Ganassi has scored so much success and to be second on this list is no loss. All three of the entries are magnificent teams and ones that deserve respect.

Ganassi’s probably lost out significantly to Penske in that it appears to struggle to perform at the highest level across multiple entries. Dixon’s car is always a factor but its other entries have often struggled.

More distractions in other series may not help that this year – along with below-par pit performance for 2/3 of its cars last year.

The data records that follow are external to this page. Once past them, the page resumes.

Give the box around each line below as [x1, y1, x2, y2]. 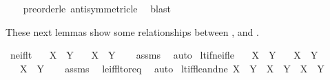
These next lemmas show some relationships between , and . [6, 24, 259, 39]
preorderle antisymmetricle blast [23, 1, 171, 15]
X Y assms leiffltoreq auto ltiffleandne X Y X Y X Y [19, 61, 324, 75]
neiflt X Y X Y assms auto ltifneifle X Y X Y [10, 48, 318, 62]
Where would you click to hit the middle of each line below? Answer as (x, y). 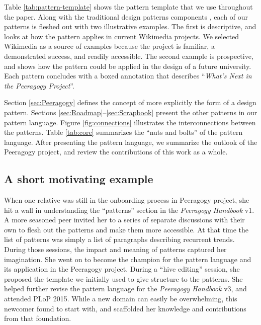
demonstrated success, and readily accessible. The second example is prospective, (129, 56)
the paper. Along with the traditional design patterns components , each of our (126, 16)
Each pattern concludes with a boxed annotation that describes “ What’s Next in (128, 76)
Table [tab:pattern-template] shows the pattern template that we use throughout (128, 7)
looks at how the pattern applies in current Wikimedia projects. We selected (122, 36)
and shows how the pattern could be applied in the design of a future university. (128, 66)
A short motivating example (79, 179)
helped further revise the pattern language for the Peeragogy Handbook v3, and (125, 289)
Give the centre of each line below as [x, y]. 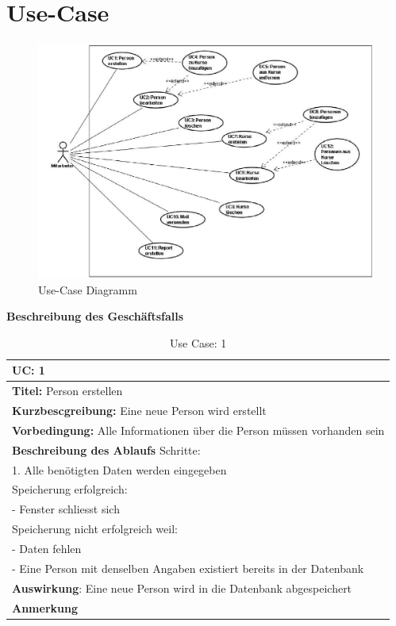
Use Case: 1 [198, 342]
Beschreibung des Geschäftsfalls [95, 316]
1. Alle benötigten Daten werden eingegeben [119, 469]
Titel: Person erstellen [67, 391]
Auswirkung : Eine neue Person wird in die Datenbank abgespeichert [182, 588]
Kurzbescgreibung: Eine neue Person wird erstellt [139, 411]
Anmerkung [45, 607]
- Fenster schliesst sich [66, 509]
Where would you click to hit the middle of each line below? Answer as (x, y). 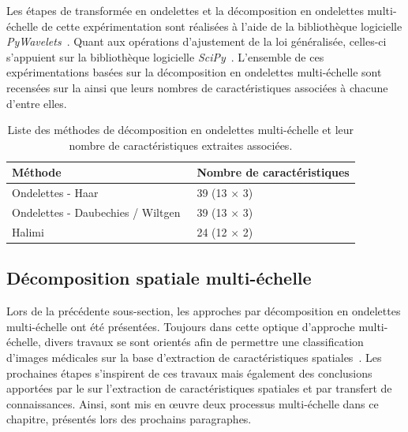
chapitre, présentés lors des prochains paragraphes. (129, 419)
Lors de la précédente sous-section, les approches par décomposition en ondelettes (204, 311)
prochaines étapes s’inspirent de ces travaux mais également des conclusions (189, 372)
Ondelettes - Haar (55, 193)
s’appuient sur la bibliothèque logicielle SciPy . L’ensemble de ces (165, 56)
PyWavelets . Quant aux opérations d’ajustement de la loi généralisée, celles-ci (197, 41)
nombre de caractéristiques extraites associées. (181, 145)
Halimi (28, 231)
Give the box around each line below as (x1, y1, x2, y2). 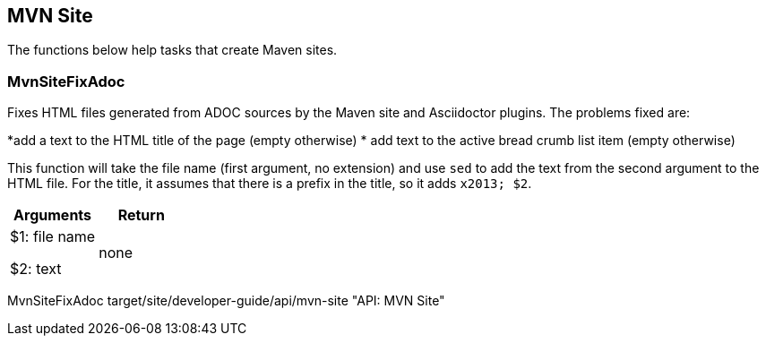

But if any team can turn around some of these minor issues, bank on Ganassi.

A podium finish

James Hinchliffe Andretti Indycar

Andretti 18/25

This team is in a similar position to Ganassi, except it’s not managed to win a series title since 2012 and consistency over the course of the year is both vital in IndyCar and something Andretti has struggled with.

Its Indy 500 successes are a big plus in its rating as that event still means more than a championship to some, but the championship is still of utmost importance and its here Andretti can make big gains.

Small improvements in the areas covered in this feature will obviously help. With the set-ups seemingly fixed from last year’s issues, expect a really strong bounce-back year in 2021, and I expect Andretti is the most likely team to have three cars in the top 10 this year besides Penske.

All in all, such a tricky task to distinguish these three, and slight gains in any area could prove the difference in 2021.